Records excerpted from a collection
++++++++++
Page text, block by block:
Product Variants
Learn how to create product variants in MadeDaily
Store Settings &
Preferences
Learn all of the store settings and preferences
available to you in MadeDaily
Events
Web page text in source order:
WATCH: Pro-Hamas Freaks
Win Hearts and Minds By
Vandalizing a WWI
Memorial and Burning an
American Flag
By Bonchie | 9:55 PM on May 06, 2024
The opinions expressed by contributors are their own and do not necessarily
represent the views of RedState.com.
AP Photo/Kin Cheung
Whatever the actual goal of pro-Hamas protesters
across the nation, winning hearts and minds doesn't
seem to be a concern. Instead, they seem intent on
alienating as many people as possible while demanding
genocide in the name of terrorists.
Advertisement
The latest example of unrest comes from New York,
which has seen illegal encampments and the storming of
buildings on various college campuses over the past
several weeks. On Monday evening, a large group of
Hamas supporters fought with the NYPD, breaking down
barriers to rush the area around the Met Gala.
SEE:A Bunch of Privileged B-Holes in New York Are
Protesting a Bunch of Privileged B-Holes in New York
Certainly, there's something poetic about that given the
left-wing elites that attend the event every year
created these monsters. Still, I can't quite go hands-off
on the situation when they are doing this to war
++++++++++
• [Problem statement]:
Write out every line of the entries that holds the word "Learn".

• [Written response]:
Learn how to create product variants in MadeDaily
Learn all of the store settings and preferences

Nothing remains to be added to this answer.